Metadata-Version: 2.4
Name: llama-index-readers-nougat-ocr
Version: 0.4.0
Summary: llama-index readers nougat_ocr integration
Author-email: Your Name <you@example.com>
Maintainer: mdarshad1000
License-Expression: GPL-2.0-or-later
License-File: LICENSE
Keywords: academic papers,ocr,pdf
Requires-Python: <4.0,>=3.9
Requires-Dist: llama-index-core<0.14,>=0.13.0
Requires-Dist: nougat-ocr<0.2,>=0.1.17
Description-Content-Type: text/markdown

# Nougat OCR loader

```bash
pip install llama-index-readers-nougat-ocr
```

This loader reads the equations, symbols, and tables included in the PDF.

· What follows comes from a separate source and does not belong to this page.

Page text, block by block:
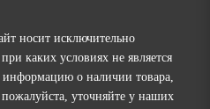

Users can input the path of the academic PDF document `file` which they want to parse. This OCR understands LaTeX math and tables.

## Usage

Here's an example usage of the PDFNougatOCR.

```python
from llama_index.readers.nougat_ocr import PDFNougatOCR

reader = PDFNougatOCR()

pdf_path = Path("/path/to/pdf")

documents = reader.load_data(pdf_path)
```

## Miscellaneous

An `output` folder will be created with the same name as the pdf and `.mmd` extension.